[Records excerpted from a collection]
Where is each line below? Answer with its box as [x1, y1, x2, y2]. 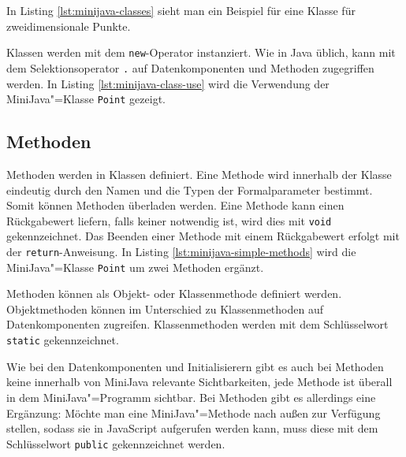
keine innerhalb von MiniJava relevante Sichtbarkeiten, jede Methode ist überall [6, 373, 393, 390]
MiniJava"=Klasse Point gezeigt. [6, 91, 166, 107]
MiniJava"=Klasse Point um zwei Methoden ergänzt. [6, 258, 264, 275]
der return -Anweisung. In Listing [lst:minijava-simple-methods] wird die [6, 243, 356, 259]
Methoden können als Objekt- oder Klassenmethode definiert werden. [6, 285, 342, 302]
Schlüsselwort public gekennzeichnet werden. [6, 435, 225, 451]
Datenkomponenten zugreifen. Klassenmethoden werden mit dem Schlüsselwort [6, 316, 389, 333]
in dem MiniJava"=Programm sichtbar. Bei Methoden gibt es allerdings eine [6, 388, 376, 405]

*EXERCISE OBJECTIVE*. Within the records, count the lines that include the word "werden". Answer with the number only.

*YOUR RESPONSE*. 3